Neu im Kino: "Jackie" "Jackie": Dekonstruktion eines Mythos

Natalie Portman als Jacqueline Kennedy in "Jackie"

(Foto: dpa)

Natalie Portman kopiert Präsidentengattin Jackie Kennedy bis auf die Atempausen - und schafft doch so viel mehr als reines Wiedergängerinnen-Kino.

Filmkritik von Juliane Liebert

Zu Beginn denkt man fast, "Jackie" könnte ein gewöhnlicher Film sein, so ein Biopic eben. Wäre da nicht die Musik. Ein schräges Glissando zerrt die Streicher abwärts, während in Hyannis Port, Massachusetts, ein gelbes Auto vorfährt. Ein Mann steigt aus. Eine Frau öffnet ihm die Haustür. Es ist Natalie Portman, hier: Jackie Kennedy. Sie sieht aus, wie eine auf Jackie Kennedy gemachte Schauspielerin eben aussieht, spricht ihren ersten Satz, und augenblicklich ist klar: Das ist kein gewöhnlicher Film. "Sie wissen, dass ich unser Gespräch redigieren werde, falls ich nicht sage, was ich meine", sagt sie, ihr Akzent wie eine auf ein Cello gespannte Geigensaite; sie selbst: herrisch, gefasst, verwundet. "Bei allem gebotenen Respekt", antwortet er, "das ist unwahrscheinlich."

Je grausiger, desto besser - auch die Lust des Publikums am Unglück spielt eine Rolle

Der Mann (Billy Crudup) ist Reporter für Life. Das Gespräch der beiden rahmt einen Film, geschrieben vom amerikanischen Autor Noah Oppenheim, der früher Fernsehjournalist war, inszeniert vom hochpolitischen chilenischen Filmemacher Pablo Larrain. Es ist weniger ein Biopic als ein vollkommen choreografiertes Taumeln in die Erinnerungen der Witwe John F. Kennedys kurz nach dessen Tod. Ein Versuch, sich einem Trauma anzunähern, das 1963 nicht nur Jacqueline Kennedy, sondern die Welt aufrührte. Zentrum des Traumas ist (als ein blinder Fleck im Auge des Sturmes) der Kopfschuss auf JFK, sind die Momente danach, in denen Jackie Kennedy den Kopf ihres Mannes im Schoß hält und versucht, die Gehirnmasse in seinem Schädel zu halten.

Um diesen Kern blättern sich die anderen Szenen des Films auf, ringen darum darzustellen, was fast undarstellbar ist: die Erschütterung des Geistes durch den plötzlichen und unwiderruflichen Verlust eines geliebten Menschen. Jackie weint, kommandiert, betäubt sich, ringt mit den politischen Konsequenzen, der Lust des Publikums am persönlichen Unglück Prominenter, je grausiger, desto besser. In ihren eigenen Worten: "Ich weiß, was Sie suchen. Ich war selbst Reporterin. Sie wollen, dass ich das Geräusch der Kugel beschreibe, als sie in den Kopf meines Ehemannes einschlug."

Die erste Kugel klang wie eine Fehlzündung, das ist bekannt. Blättert man in den Notizen, die während des wirklichen Interviews im November 1963, eine Woche nach JFKs Tod, entstanden (sie finden sich in der Bibliothek von www.jfklibrary.org), wiederholt sich in den Aufzeichnungen des Journalisten Theodore White zweimal eine Frage: "Wie halten wir ihn am Leben?"

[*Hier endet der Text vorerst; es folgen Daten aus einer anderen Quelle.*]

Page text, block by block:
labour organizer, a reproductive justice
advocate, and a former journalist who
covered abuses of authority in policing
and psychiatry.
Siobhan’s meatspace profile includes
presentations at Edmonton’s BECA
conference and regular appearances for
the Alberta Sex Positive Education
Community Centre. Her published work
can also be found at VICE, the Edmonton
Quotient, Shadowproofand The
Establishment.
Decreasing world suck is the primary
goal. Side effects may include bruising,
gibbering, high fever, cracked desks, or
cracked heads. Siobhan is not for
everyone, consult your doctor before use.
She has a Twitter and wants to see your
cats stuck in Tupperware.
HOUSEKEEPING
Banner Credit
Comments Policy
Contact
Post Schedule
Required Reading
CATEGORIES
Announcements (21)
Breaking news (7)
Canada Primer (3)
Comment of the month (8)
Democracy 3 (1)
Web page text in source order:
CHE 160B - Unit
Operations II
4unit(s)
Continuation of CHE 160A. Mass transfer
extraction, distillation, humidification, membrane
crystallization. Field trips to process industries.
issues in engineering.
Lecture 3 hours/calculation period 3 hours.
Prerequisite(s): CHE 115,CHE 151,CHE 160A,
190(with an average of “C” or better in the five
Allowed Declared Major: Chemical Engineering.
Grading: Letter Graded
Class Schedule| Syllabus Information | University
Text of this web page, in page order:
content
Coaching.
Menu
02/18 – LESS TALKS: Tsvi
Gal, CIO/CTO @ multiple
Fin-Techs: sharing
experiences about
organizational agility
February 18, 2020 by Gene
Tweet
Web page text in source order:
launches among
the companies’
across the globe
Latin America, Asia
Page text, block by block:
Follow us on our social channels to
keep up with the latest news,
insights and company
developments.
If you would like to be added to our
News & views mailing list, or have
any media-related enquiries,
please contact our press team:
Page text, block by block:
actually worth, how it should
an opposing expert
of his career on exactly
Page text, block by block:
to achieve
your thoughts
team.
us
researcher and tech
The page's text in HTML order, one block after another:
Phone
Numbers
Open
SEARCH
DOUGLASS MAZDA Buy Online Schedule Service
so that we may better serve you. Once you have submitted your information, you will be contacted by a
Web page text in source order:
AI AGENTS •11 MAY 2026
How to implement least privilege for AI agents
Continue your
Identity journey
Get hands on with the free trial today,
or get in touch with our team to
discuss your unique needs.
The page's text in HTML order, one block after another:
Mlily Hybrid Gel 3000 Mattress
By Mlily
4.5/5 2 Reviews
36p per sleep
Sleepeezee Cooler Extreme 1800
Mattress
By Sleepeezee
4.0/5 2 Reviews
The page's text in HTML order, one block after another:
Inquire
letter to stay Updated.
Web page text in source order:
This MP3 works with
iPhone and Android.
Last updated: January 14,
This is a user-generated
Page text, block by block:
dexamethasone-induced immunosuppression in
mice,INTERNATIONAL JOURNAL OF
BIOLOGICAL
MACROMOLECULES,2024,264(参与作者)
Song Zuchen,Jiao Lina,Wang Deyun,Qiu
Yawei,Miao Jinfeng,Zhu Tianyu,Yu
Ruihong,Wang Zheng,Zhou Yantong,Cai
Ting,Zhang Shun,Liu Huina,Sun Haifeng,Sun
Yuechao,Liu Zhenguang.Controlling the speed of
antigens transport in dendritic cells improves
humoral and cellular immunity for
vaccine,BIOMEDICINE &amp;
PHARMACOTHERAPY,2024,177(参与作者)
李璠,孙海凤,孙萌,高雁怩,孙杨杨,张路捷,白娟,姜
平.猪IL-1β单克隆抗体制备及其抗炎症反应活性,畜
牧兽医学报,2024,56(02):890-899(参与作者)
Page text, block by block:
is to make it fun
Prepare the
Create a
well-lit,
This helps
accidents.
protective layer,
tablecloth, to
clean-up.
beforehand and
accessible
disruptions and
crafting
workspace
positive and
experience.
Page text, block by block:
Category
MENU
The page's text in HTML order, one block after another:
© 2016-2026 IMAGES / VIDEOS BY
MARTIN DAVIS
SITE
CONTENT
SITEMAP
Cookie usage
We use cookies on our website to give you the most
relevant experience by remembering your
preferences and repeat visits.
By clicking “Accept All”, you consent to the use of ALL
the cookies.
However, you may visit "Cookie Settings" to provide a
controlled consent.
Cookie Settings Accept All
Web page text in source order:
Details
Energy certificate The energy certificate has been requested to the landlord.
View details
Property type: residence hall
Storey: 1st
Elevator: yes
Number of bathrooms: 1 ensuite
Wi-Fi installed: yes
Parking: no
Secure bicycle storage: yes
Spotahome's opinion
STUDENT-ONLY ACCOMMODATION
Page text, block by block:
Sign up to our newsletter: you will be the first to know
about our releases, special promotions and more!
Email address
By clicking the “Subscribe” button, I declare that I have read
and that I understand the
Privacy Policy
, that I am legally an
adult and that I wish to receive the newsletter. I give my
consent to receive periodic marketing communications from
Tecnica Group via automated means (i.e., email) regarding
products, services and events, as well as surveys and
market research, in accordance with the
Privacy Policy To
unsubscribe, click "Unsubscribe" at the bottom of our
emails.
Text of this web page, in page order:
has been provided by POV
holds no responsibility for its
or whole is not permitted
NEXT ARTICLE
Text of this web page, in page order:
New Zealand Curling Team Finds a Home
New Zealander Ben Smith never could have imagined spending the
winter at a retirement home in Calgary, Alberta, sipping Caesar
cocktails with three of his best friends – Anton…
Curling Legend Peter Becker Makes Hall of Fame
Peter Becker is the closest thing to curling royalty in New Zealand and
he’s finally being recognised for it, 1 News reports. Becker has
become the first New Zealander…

Auch der Spiegel im Flugzeug nach Dallas kommt im Film zweimal vor, einmal vor und einmal nach dem Attentat. Vor dem Attentat übt Jackie auf Spanisch eine Willkommensrede, nach dem Attentat wischt sie sich das Blut aus dem Gesicht. Im Moment des Mordes beginnt Jackies Kampf gegen die Räder der Geschichte. "Wissen Sie, was ich von Geschichte halte?", sagt sie. "Ich habe mehr gelesen, als die Leute glauben, und was ich mich frage, ist: Wenn etwas niedergeschrieben wurde, ist es dann wahr?"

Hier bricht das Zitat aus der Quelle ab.